I know I should focus on the positive things from 2019; I am always so encouraged by people who constantly, even in the worst circumstances are still seeing the the good in the situation. (Note to self- work on this in 2020.) I normally tend to remember things in a ‘rosey’ way…choosing to remember things fondly, forgetting any of the negative things that may have happened, etc. But when I look back at 2019 my vision is totally clouded by this overwhelming feeling of stress. Yes, in my mind, all I can think of when I glance back over 2019 is this overwhelming feeling of stress that I feel was there 85% of the time. Believe me, I know things could be worse and I feel guilty feeling so stressed and ‘whining’ when I know so many people are dealing with much worse struggles. But I guess it has helped me to fully realize that we all have struggles big and small and we all deal with them differently…
In my head I know the truth I’ve read and learned from the Bible and my faith. I believe all things happen for a reason and there’s a season for everything. My hope is in Jesus and that is what gets me through. I’m thankful for that. I’m not sure how people who do not have faith in Jesus manage in tough times; it would be even more overwhelming.
It’s funny as I think back to when I was pregnant with Henry, the theme of so many devotionals and Bible verses during that time was ‘prepare for an upcoming season of change.…’ Oy. Anyone who knows me, knows that I hate change. Things have definitely been different since baby #3 arrived. I wouldn’t trade him for the world, of course, but we can’t deny, it’s different. In addition to the usual ‘new baby different,’ there’s been some added stress of minor (compared to so many other possible worse situations) health issues for our little guy… ER visits, out of town specialist appointments, special diets, speech/OT appointments, and even a helicopter ride (hence the added gray hairs), not to mention a potential surgery looming in the future. I felt this baby and past year has aged me sooo much lol. I guess stress will do that to you (and help you lose your baby weight, only plus side lol).

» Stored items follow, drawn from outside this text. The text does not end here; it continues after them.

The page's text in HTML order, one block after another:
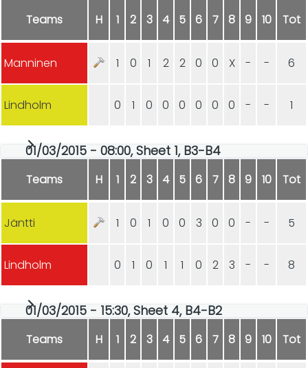
Teams H 1 2 3 4 5 6 7 8 9 10 Tot
Manninen 1 0 1 2 2 0 0 X - - 6
Lindholm 0 1 0 0 0 0 0 0 - - 1
01/03/2015 - 08:00, Sheet 1, B3-B4
Teams H 1 2 3 4 5 6 7 8 9 10 Tot
Jäntti 1 0 1 0 0 3 0 0 - - 5
Lindholm 0 1 0 1 1 0 2 3 - - 8
01/03/2015 - 15:30, Sheet 4, B4-B2
Teams H 1 2 3 4 5 6 7 8 9 10 Tot
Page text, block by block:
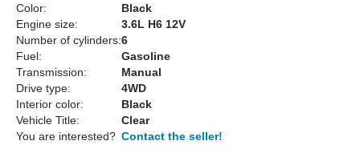
Color:
Black
Engine size:
3.6L H6 12V
Number of cylinders:6
Fuel:
Gasoline
Transmission:
Manual
Drive type:
4WD
Interior color:
Black
Vehicle Title:
Clear
You are interested? Contact the seller!
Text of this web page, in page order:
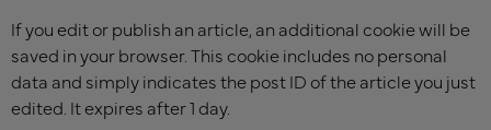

Anyway, the point of this blog is not to whine to everyone…I hate that…I actually even hate talking about Henry’s health issues and when most people ask, unless they are close to me or known prayer warriors, I’ll probably just say ‘oh we’re pretty good/he’s doing pretty well’… (We’re probably all guilty of that at times..) I guess my point is we all have struggles and should all greet people with the perspective that we don’t know what each is going through. Maybe someone in the checkout line seemed like a jerk, but maybe they’re just having a tough time. Maybe it would be nice to say a quick little prayer for those people who we cross paths with.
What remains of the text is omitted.